No, not that Paula.  Paula Deen.  Queen of Everything's-Better-With-More-Butter-Ya'll.  (Seriously, this woman cannot be healthy).  Oh well, you only live once! 
Judson and I happened to catch her show one day and decided to try out a recipe she and "her boy Jamie" whipped up, Roast Pork Chops with Cheddar and Bacon Grits.  Just sounds artery-clogging right??  Well, I cut down on the fat a wee bit, but not too much...
adding the good stuff...
mmmm mmmmmmm...
Ingredients:



  • 5 cups milk 
  • 1 cup quick cooking grits
  • 1 t salt, divided
  • 1/2 t ground black pepper, divided
  • 1/4 cup butter (I OMITTED THIS--GO ME!)
  • 1/4 cup grated cheddar cheese
  • 4 slices bacon, cooked and crumbled
  • 4 large pork chops (only used 2)
  • 2 tablespoons vegetable oil

Directions:

Bring milk to a boil in medium saucepan.  Add the grits, 1/2 t salt, and 1/4 t pepper. Stir frequently until grits become thick and soft.  Stir in cheese and bacon.

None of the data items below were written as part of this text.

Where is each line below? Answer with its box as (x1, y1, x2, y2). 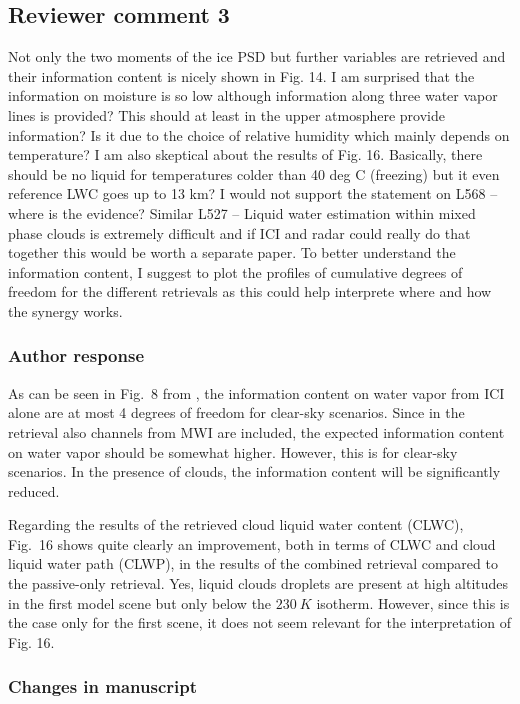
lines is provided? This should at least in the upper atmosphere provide (8, 104, 445, 125)
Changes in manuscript (8, 674, 198, 699)
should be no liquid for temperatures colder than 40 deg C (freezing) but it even (8, 163, 500, 184)
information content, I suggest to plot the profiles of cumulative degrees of (8, 261, 463, 282)
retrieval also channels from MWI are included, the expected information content (8, 421, 505, 442)
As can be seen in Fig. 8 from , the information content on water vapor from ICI (8, 382, 505, 403)
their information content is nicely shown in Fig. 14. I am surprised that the (8, 65, 475, 86)
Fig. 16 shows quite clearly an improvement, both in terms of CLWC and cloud (8, 533, 496, 554)
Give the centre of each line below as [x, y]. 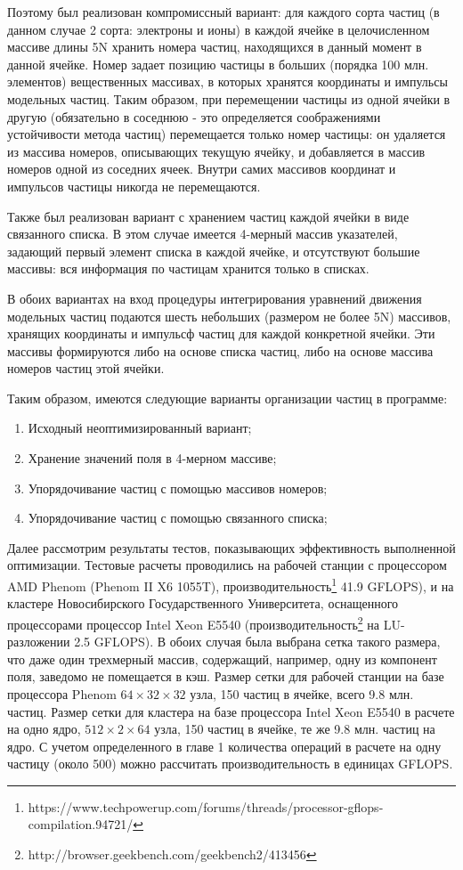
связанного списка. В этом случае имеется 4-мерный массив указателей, [203, 234]
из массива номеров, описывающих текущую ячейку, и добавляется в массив [216, 151]
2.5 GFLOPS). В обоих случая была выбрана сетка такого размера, [257, 642]
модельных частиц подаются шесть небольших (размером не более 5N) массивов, [229, 316]
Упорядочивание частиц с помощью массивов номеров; [178, 488]
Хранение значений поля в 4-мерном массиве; [152, 458]
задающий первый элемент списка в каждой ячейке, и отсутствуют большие [214, 251]
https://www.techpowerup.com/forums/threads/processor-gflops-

Keep warm.  
Season the pork chops with the remaining salt and pepper, or to taste.
In a cast iron skillet (because they are the bomb), heat the oil over medium-high heat.  (Or use the bacon grease...)  Add the pork chops, and cook for 10 minutes, turning occasionally.
Spoon some grits onto each serving plate and arrange a pork chop on top.  
Happy Cooking Ya'll!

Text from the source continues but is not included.